Unsupervised learning finds patterns in data without pre-existing labels (`y`).

### Clustering with K-Means
K-Means tries to partition data into *k* distinct clusters.

In [ ]:
from sklearn.cluster import KMeans

X, y = iris.data, iris.target

kmeans = KMeans(n_clusters=3, random_state=42, n_init='auto')
cluster_labels = kmeans.fit_predict(X)

# Visualize the clusters vs the actual labels
fig, (ax1, ax2) = plt.subplots(1, 2, figsize=(14, 6), sharey=True)

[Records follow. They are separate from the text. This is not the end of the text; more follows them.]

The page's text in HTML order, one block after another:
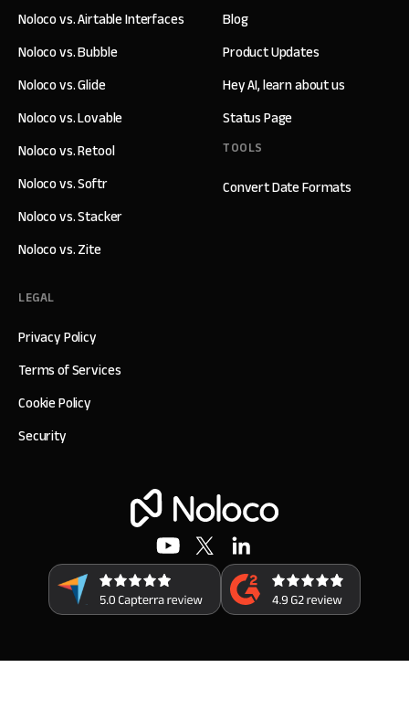
Blog
Product Updates
Hey AI, learn about us
Status Page
TOOLS
Convert Date Formats
Noloco vs. Airtable Interfaces
Noloco vs. Bubble
Noloco vs. Glide
Noloco vs. Lovable
Noloco vs. Retool
Noloco vs. Softr
Noloco vs. Stacker
Noloco vs. Zite
LEGAL
Privacy Policy
Terms of Services
Cookie Policy
Security
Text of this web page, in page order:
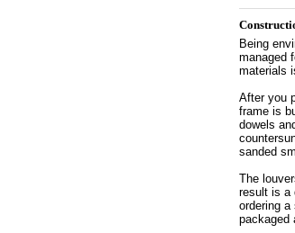
Being
managed
materials
After you
frame is
dowels
sanded
The
result is a
ordering
packaged
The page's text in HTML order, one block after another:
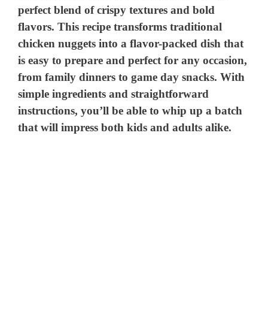
perfect blend of crispy textures and bold
flavors. This recipe transforms traditional
chicken nuggets into a flavor-packed dish that
is easy to prepare and perfect for any occasion,
from family dinners to game day snacks. With
simple ingredients and straightforward
instructions, you’ll be able to whip up a batch
that will impress both kids and adults alike.
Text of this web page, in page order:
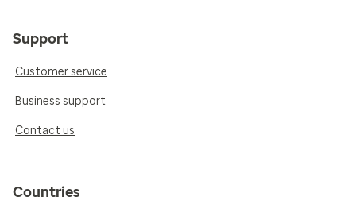
Support
Customer service
Business support
Contact us
Countries
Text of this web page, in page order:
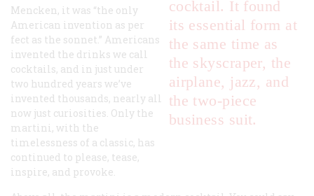
cocktail. It found
its essential form at
the same time as
the skyscraper, the
airplane, jazz, and
the two-piece
business suit.
Mencken, it was “the only
American invention as per
fect as the sonnet.” Americans
invented the drinks we call
cocktails, and in just under
two hundred years we’ve
invented thousands, nearly all
now just curiosities. Only the
martini, with the
timelessness of a classic, has
continued to please, tease,
inspire, and provoke.
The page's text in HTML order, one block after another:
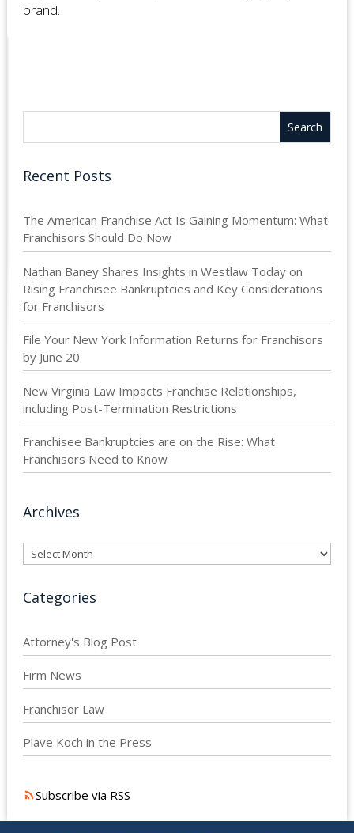
brand.
Recent Posts
The American Franchise Act Is Gaining Momentum: What
Franchisors Should Do Now
Nathan Baney Shares Insights in Westlaw Today on
Rising Franchisee Bankruptcies and Key Considerations
for Franchisors
File Your New York Information Returns for Franchisors
by June 20
New Virginia Law Impacts Franchise Relationships,
including Post-Termination Restrictions
Franchisee Bankruptcies are on the Rise: What
Franchisors Need to Know
Archives
Archives
Categories
Attorney's Blog Post
Firm News
Franchisor Law
Plave Koch in the Press
Subscribe via RSS
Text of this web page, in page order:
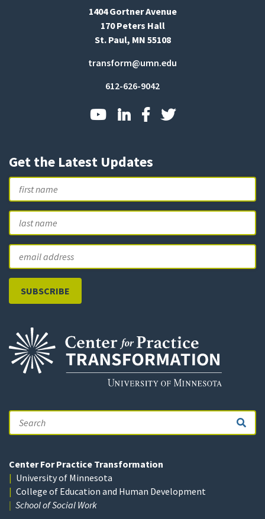
1404 Gortner Avenue
170 Peters Hall
St. Paul, MN 55108
transform@umn.edu
612-626-9042
Get the Latest Updates
Name
First
Email
Search
Center For Practice Transformation
University of Minnesota
College of Education and Human Development
School of Social Work
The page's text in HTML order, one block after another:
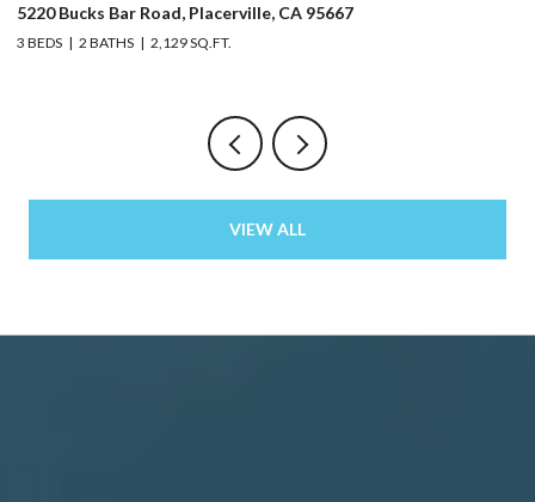
5220 Bucks Bar Road, Placerville, CA 95667
3 BEDS 2 BATHS 2,129 SQ.FT.
VIEW ALL
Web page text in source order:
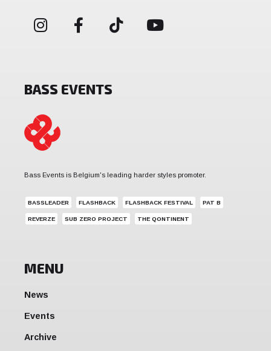
BASS EVENTS
Bass Events is Belgium's leading harder styles promoter.
BASSLEADER FLASHBACK FLASHBACK FESTIVAL PAT B
REVERZE SUB ZERO PROJECT THE QONTINENT
MENU
News
Events
Archive
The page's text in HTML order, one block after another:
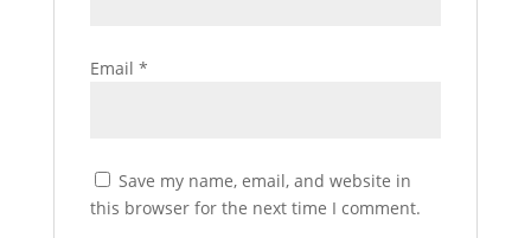
Email *
Save my name, email, and website in
this browser for the next time I comment.
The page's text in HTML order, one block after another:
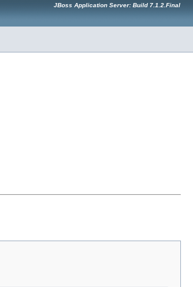
JBoss Application Server: Build 7.1.2.Final
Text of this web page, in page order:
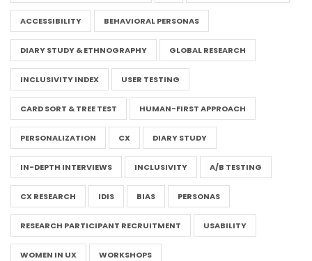
ACCESSIBILITY BEHAVIORAL PERSONAS
DIARY STUDY & ETHNOGRAPHY GLOBAL RESEARCH
INCLUSIVITY INDEX USER TESTING
CARD SORT & TREE TEST HUMAN-FIRST APPROACH
PERSONALIZATION CX DIARY STUDY
IN-DEPTH INTERVIEWS INCLUSIVITY A/B TESTING
CX RESEARCH IDIS BIAS PERSONAS
RESEARCH PARTICIPANT RECRUITMENT USABILITY
WOMEN IN UX WORKSHOPS
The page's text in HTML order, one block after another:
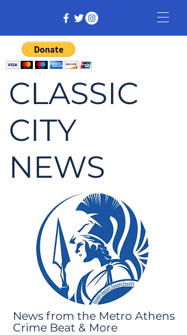
CLASSIC
CITY
NEWS
News from the Metro Athens
Crime Beat & More
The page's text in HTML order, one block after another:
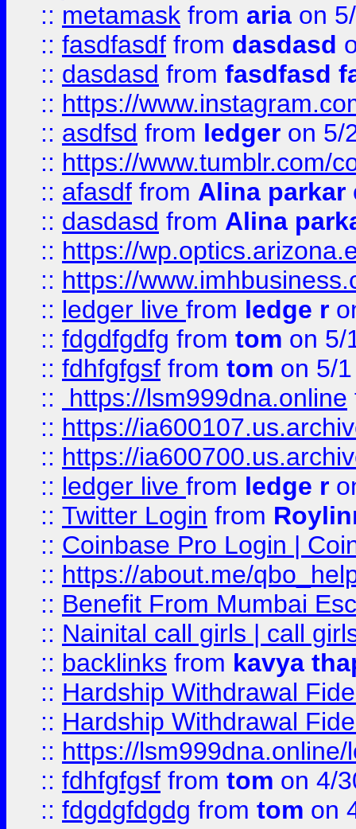
:: metamask from aria on
:: fasdfasdf from dasdasd
:: dasdasd from fasdfasd
:: https://
:: asdfsd from ledger on 5/
:: https://www.tumblr.com/
:: afasdf from Alina parkar
:: dasdasd from Alina
:: https://
:: https://
:: ledger live from ledge r
:: fdgdfgdfg from tom on 5/
:: fdhfgfgsf from tom on 5/
::
https://lsm999dna.online
:: https://
:: https://
:: ledger live from ledge r
:: Twitter Login from
:: Coinbase Pro Login |
:: https://about.me/
:: Benefit From Mumbai
:: Nainital call girls | call
:: backlinks from kavya
:: Hardship Withdrawal
:: Hardship Withdrawal
:: https://lsm999dna.online/
:: fdhfgfgsf from tom on 4/
:: fdgdgfdgdg from tom on
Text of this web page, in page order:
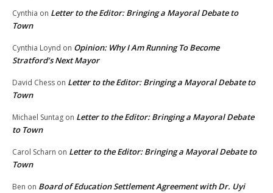
Cynthia on Letter to the Editor: Bringing a Mayoral Debate to
Town
Cynthia Loynd on Opinion: Why I Am Running To Become
Stratford’s Next Mayor
David Chess on Letter to the Editor: Bringing a Mayoral Debate to
Town
Michael Suntag on Letter to the Editor: Bringing a Mayoral Debate
to Town
Carol Scharn on Letter to the Editor: Bringing a Mayoral Debate to
Town
Ben on Board of Education Settlement Agreement with Dr. Uyi
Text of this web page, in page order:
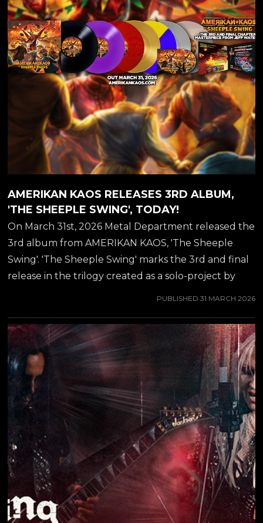
AK...
AMERIKAN KAOS RELEASES 3RD ALBUM,
'THE SHEEPLE SWING', TODAY!
On March 31st, 2026 Metal Department released the
3rd album from AMERIKAN KAOS, 'The Sheeple
Swing'. 'The Sheeple Swing' marks the 3rd and final
release in the trilogy created as a solo-project by
Amerikan Kaos record: exciting, very exciting! Once
again I got to work with Stu Block on this, who did
the previous record, 'All That Jive', which was and
still is my favorite of the three. But here we go with
the final installation of The Trilogy, tied for 2nd best
AK...
PUBLISHED 31 MARCH 2026
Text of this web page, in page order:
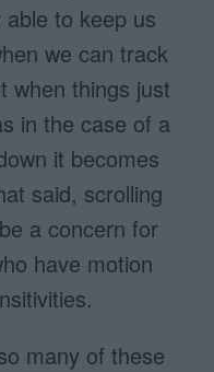
able to keep us
we can track
when things just
in the case of a
it becomes
said, scrolling
a concern for
have motion
many of these
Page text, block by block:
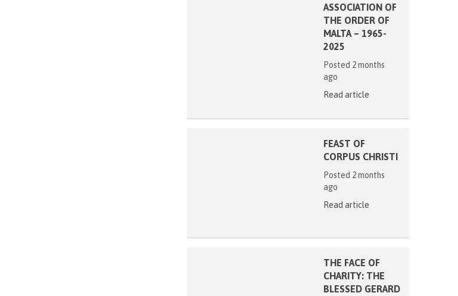
ASSOCIATION OF
THE ORDER OF
MALTA – 1965-
2025
Posted 2 months
ago
Read article
FEAST OF
CORPUS CHRISTI
Posted 2 months
ago
Read article
THE FACE OF
CHARITY: THE
BLESSED GERARD
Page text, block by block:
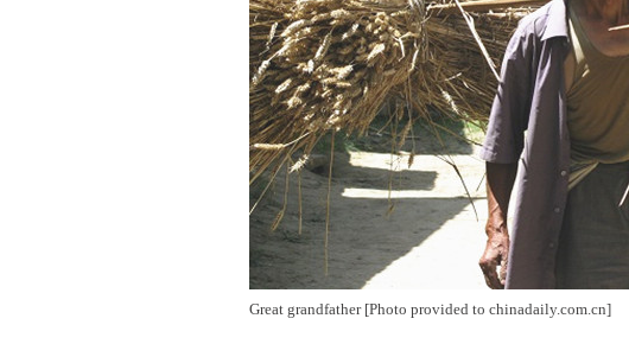
Great grandfather [Photo provided to chinadaily.com.cn]
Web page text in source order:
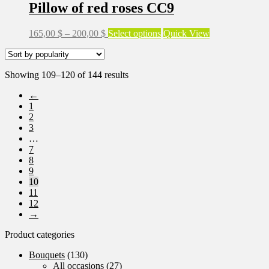
chosen
on
the
product
Pillow of red roses CC9
165,00 $ – 200,00 $Price
200,00 $
Select options This
Quick View
Showing 109–120 of 144 resultsSorted
←
1
2
3
…
7
8
9
10
11
12
→
Product categories
Bouquets (130)
All occasions (27)
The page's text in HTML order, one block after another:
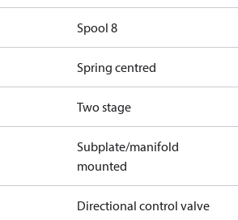
Spool 8
Spring centred
Two stage
Subplate/manifold
mounted
Directional control valve
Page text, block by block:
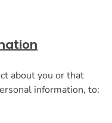
about you or that
information, to:
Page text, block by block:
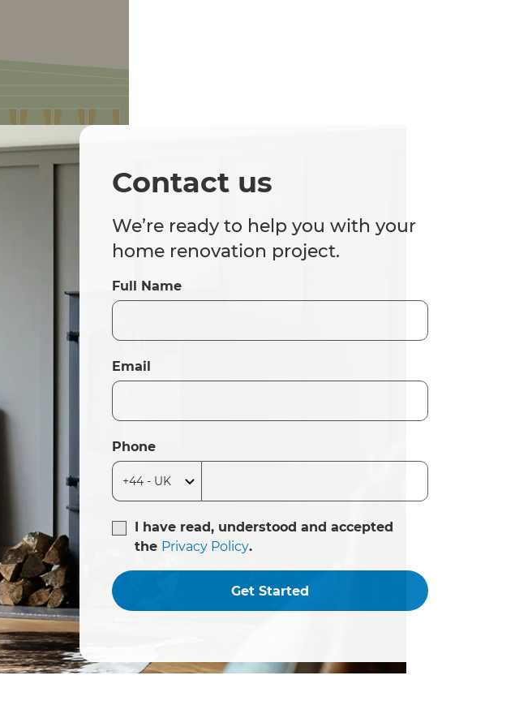
Contact us
We’re ready to help you with your
home renovation project.
Full Name
Email
Phone
I have read, understood and accepted
the Privacy Policy.
Get Started
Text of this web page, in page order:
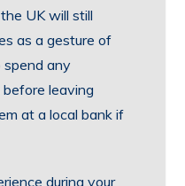
UK will still
as a gesture of
spend any
leaving
at a local bank if
during your
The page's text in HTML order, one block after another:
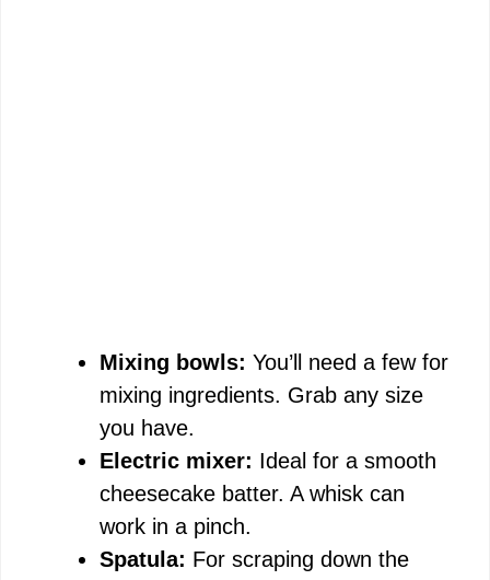
Mixing bowls: You’ll need a few for
mixing ingredients. Grab any size
you have.
Electric mixer: Ideal for a smooth
cheesecake batter. A whisk can
work in a pinch.
Spatula: For scraping down the
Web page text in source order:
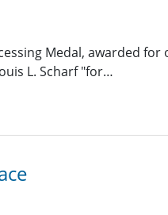
Medal, awarded
L. Scharf "for…
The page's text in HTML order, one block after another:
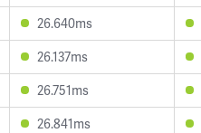
26.640ms
26.137ms
26.751ms
26.841ms
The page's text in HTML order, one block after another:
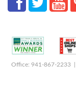
Office: 941-867-2233 |
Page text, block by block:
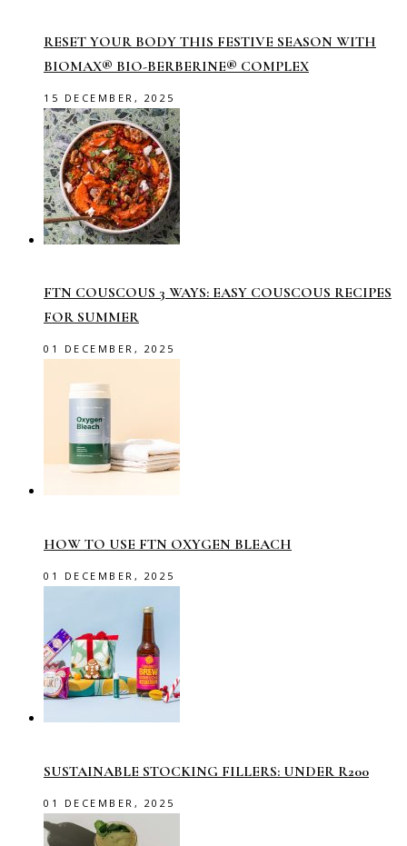
RESET YOUR BODY THIS FESTIVE SEASON WITH
BIOMAX® BIO-BERBERINE® COMPLEX
15 DECEMBER, 2025
FTN COUSCOUS 3 WAYS: EASY COUSCOUS RECIPES
FOR SUMMER
01 DECEMBER, 2025
HOW TO USE FTN OXYGEN BLEACH
01 DECEMBER, 2025
SUSTAINABLE STOCKING FILLERS: UNDER R200
01 DECEMBER, 2025
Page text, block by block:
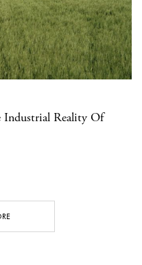
Industrial Reality Of
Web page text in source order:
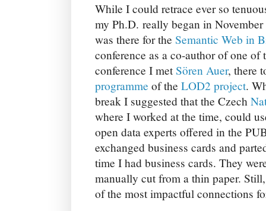
While I could retrace ever so
my Ph.D. really began in
was there for the Semantic Web in
conference as a co-author of one of
conference I metSören Auer, there
programme of the LOD2 project.
break I suggested that the Czech
where I worked at the time, could
open data experts offered in the
exchanged business cards and
time I had business cards. They
manually cut from a thin paper.
of the most impactful connections
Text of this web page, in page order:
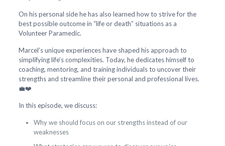
On his personal side he has also learned how to strive for the
best possible outcome in “life or death” situations as a
Volunteer Paramedic.
Marcel’s unique experiences have shaped his approach to
simplifying life’s complexities. Today, he dedicates himself to
coaching, mentoring, and training individuals to uncover their
strengths and streamline their personal and professional lives.
💼❤️
In this episode, we discuss:
Why we should focus on our strengths instead of our
weaknesses

ax1.scatter(X[:, 2], X[:, 3], c=cluster_labels, cmap='viridis', s=50)
ax1.set_title('K-Means Clusters (on Petal features)')
ax1.set_xlabel(iris.feature_names[2])
ax1.set_ylabel(iris.feature_names[3])

ax2.scatter(X[:, 2], X[:, 3], c=y, cmap='viridis', s=50)
ax2.set_title('Actual Iris Species')
ax2.set_xlabel(iris.feature_names[2])
plt.show()

### Dimensionality Reduction with PCA

Principal Component Analysis (PCA) reduces the number of features while preserving as much of the data's variance as possible. It's great for visualization.

In [ ]:
from sklearn.decomposition import PCA

pca = PCA(n_components=2) # Reduce from 4 features to 2
X_pca = pca.fit_transform(X)

print(f'Original shape: {X.shape}')
print(f'Reduced shape: {X_pca.shape}')

plt.figure(figsize=(8, 6))
plt.scatter(X_pca[:, 0], X_pca[:, 1], c=y, cmap='viridis', edgecolor='k', s=70)
plt.xlabel('First Principal Component')
plt.ylabel('Second Principal Component')
plt.title('Iris Dataset Visualized with PCA')
plt.show()

## Conclusion

This notebook has covered the essential workflow of a scikit-learn project, emphasizing visual exploration and evaluation. The library's consistent API for estimators, transformers, and pipelines makes it an incredibly efficient tool for both beginners and experts.

From here, you can explore the vast number of other algorithms available for classification, regression, clustering, and more, all while using the same fundamental API principles demonstrated here.